= William M. Tryon =

American Baptist minister and Baylor University co-founder

Reverend William Milton Tryon (March 10, 1809 – November 16, 1847) was an American missionary, pastor, Baptist minister, and co-founder of Baylor University. With some leading Baptist missionaries, Rev. James Huckins and Judge Robert Emmett Bledsoe Baylor, he inspired the formation of Christian education in Texas.

== Background ==
At age 9, Tryon lost his father, and was 17 years old when he was baptized. With his mother, he moved to Georgia in 1823 and was given a license to preach.

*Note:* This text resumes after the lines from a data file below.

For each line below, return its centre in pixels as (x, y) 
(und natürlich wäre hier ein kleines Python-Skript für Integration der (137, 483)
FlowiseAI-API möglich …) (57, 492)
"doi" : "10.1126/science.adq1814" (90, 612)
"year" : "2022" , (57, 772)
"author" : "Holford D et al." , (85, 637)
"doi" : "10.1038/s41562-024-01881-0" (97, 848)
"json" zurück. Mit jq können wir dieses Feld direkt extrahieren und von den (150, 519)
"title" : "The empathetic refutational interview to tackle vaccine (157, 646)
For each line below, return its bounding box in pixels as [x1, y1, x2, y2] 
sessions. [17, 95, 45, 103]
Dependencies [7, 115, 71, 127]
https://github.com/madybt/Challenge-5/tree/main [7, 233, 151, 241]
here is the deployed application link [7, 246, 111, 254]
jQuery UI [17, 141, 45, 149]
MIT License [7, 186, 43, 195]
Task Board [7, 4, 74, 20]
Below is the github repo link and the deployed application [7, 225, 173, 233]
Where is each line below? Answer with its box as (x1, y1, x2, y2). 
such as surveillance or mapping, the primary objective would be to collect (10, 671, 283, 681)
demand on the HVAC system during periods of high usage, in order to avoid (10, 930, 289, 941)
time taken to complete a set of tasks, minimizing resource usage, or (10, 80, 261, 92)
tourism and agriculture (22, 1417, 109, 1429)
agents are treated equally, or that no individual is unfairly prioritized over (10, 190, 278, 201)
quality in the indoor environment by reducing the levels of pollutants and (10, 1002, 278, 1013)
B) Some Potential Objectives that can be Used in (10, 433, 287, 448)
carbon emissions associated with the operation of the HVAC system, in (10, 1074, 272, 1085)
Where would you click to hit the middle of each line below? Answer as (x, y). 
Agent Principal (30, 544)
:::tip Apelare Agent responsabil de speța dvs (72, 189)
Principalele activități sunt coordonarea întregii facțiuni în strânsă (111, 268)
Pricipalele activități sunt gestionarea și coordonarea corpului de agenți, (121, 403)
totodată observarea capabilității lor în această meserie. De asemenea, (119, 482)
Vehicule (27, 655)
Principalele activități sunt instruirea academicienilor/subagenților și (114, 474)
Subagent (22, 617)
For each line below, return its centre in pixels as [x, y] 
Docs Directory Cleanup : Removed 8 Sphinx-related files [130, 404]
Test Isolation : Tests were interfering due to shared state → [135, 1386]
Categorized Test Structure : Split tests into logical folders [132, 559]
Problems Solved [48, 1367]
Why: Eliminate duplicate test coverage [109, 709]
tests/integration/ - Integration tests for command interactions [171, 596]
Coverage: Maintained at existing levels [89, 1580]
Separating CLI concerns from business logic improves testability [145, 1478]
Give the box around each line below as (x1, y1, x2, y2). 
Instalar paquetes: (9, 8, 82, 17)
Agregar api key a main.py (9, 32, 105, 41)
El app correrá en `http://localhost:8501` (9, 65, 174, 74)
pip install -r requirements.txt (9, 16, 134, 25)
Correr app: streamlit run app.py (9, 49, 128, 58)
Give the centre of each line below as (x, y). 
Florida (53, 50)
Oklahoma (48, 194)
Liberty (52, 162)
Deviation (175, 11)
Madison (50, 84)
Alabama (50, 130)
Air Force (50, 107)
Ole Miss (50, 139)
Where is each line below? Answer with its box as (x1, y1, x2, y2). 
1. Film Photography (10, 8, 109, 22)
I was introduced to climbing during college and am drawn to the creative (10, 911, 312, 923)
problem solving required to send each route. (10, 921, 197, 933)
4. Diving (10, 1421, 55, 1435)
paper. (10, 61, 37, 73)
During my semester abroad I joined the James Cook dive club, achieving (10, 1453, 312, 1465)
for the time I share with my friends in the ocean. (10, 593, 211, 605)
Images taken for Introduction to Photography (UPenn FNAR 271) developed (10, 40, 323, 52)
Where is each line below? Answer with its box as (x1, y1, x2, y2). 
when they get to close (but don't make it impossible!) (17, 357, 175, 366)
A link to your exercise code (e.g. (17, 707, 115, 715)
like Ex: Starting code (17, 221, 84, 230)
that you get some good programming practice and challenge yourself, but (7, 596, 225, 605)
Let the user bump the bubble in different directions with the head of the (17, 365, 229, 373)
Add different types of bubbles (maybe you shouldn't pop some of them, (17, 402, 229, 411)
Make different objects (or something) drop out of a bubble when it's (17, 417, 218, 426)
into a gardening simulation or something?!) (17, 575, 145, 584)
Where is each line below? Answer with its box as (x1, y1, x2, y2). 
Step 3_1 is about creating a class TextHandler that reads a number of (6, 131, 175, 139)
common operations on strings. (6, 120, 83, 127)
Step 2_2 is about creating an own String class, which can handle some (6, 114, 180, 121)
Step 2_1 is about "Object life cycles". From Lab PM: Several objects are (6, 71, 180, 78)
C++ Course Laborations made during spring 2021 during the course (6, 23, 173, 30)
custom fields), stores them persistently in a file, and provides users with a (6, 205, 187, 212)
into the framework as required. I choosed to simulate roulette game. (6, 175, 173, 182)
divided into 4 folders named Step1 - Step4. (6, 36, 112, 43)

He was a graduate of Mercer Institute, and in 1836, he was ordained as a minister; he was a preacher in Alabama and led five churches. Tryon, with Robert E. B. Baylor, suggested the formation of the Baptist Education Society in Texas and the Baptist College of Florida. He was chaplain of the Texas Senate in 1843. He became the first president of the board of trustees at Baylor University.

== Baylor University establishment ==

Tryon first suggested the establishment of Baylor University in Texas in 1841. The district lawyer, Judge R. E. B. Baylor, began promoting the idea and was supported by members of the Texas Baptist Education Society, which was affiliated with the Union Baptist Association. The full-time fundraiser, Rev. James Huckins, was the first missionary to Texas.

Tryon spent seven years as a leading Baptist in Texas. He dreamed that Baylor University would be a Christian institution.

He later became the second pastor of First Baptist Church in Houston, and later he became the first resident missionary. He helped raise many churches and land in Texas. Tryon died of fever.